Dementsprechend hat der EuGH in seinem Urteil vom 29.04.2004 C-152/02, Slg. 2004, 5583 Terra Baubedarf-Handel GmbH gegen FA Osterholz-Scharmbeck) den Vorsteuerabzug von dem Besitz einer ordnungsgemäßen Rechnung abhängig gemacht und dargelegt, dass es nicht gegen den Verhältnismäßigkeitsgrundsatz verstoße, wenn der Steuerpflichtige den Vorsteuerabzug in Auslegung dieser gemeinschaftsrechtlichen Vorgabe erst für den Besteuerungszeitraum vornehmen kann, in dem er in den Besitz einer ordnungsgemäßen Rechnung ist.

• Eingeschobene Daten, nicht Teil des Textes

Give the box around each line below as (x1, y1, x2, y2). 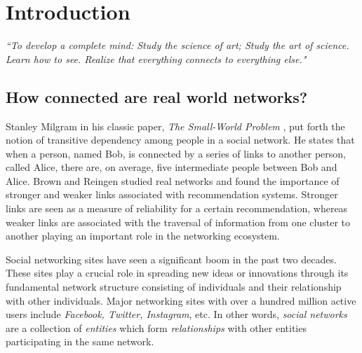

Nichts anderes folgt aus den nachfolgenden Urteilen des EuGH (Rechtssache Pannon Gép und Urteil vom 08.05.2013 C-271/12, UR 2013, 591). Hieraus ergibt sich nach Auffassung des Senats nur, dass für den Fall, dass der Steuerpflichtige fehlerhafte Rechnungen berichtigen lässt und der Finanzbehörde ordnungsgemäße Rechnungen vorlegt, der Vorsteuerabzug nicht endgültig allein deshalb versagt werden darf, weil die ursprüngliche Rechnung einen Fehler enthielt. Zu der Frage, zu welchem Zeitpunkt der Vorsteuerabzug aufgrund einer korrigierten Rechnung vorgenommen werden kann, geben die Entscheidungen des EuGH nichts her.
Die Kostenentscheidung beruht auf § 135 Abs. 1 FGO.
Der Senat hat die Revision gegen dieses Urteil nach § 115 Abs. 2 Nr. 1 UStG wegen der grundsätzlichen Bedeutung der Sache zugelassen.